New Approaches in designing a Zeeman-Slower

TL;DR

This paper introduces two novel design methods for Zeeman-Slows that optimize adiabatic following, resulting in increased capture velocities and reduced device length, improving efficiency and simplicity.

Contribution

The paper presents two new approaches for Zeeman-Slower design, one analytical and one optimization-based, applicable to various systems and improving performance over traditional methods.

Findings

Approx. 10% increase in maximal capture velocity with the analytical approach.

Approx. 25% reduction in slower length using the analytical method.

Approx. 9% increase in capture velocity with the optimization approach.

Abstract

We present two new approaches for the design of a Zeeman-Slower, which rely on optimal compliance with the adiabatic following condition and are applicable to a wide variety of systems. The first approach is an analytical one, based on the assumption that the noise in the system is position independent.

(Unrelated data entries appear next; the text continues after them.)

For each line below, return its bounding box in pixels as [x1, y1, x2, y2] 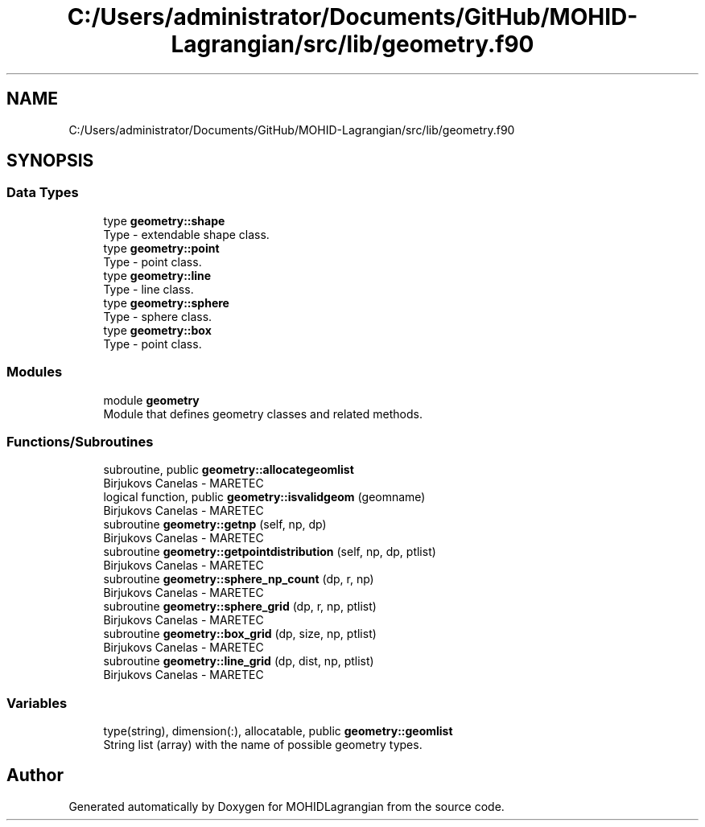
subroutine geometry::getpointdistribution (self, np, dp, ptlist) [103, 545, 436, 559]
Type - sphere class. [103, 309, 212, 323]
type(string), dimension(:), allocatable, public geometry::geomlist [103, 724, 453, 739]
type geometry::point [103, 241, 220, 255]
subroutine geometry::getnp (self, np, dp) [103, 517, 327, 532]
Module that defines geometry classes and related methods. [103, 406, 423, 421]
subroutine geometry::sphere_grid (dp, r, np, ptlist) [103, 599, 377, 614]
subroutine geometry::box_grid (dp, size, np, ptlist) [103, 627, 377, 641]
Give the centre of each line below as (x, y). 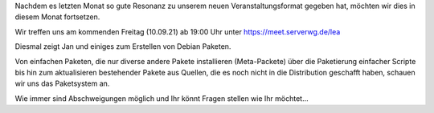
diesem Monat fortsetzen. (57, 17)
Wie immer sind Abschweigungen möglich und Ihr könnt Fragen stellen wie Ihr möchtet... (162, 98)
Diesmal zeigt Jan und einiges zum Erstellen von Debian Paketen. (123, 46)
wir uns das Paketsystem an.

When compared with the traditional approach, which requires constant deceleration, for a typical system, we show an improvement of $\sim$ 10% in the maximal capture velocity, allowing for a larger slower acceptance, or a reduction of $sim$ 25% in slower length, allowing for a simpler design and a better collimated beam. The second approach relies on an optimization of a system in which the magnetic field and the noise profile are well known. As an example, we use our 12-coil modular design and show an improvement of $sim$ 9% in maximal capture velocity or, alternatively, a reduction of $\sim$ 33% in slower length as compared with the traditional approach.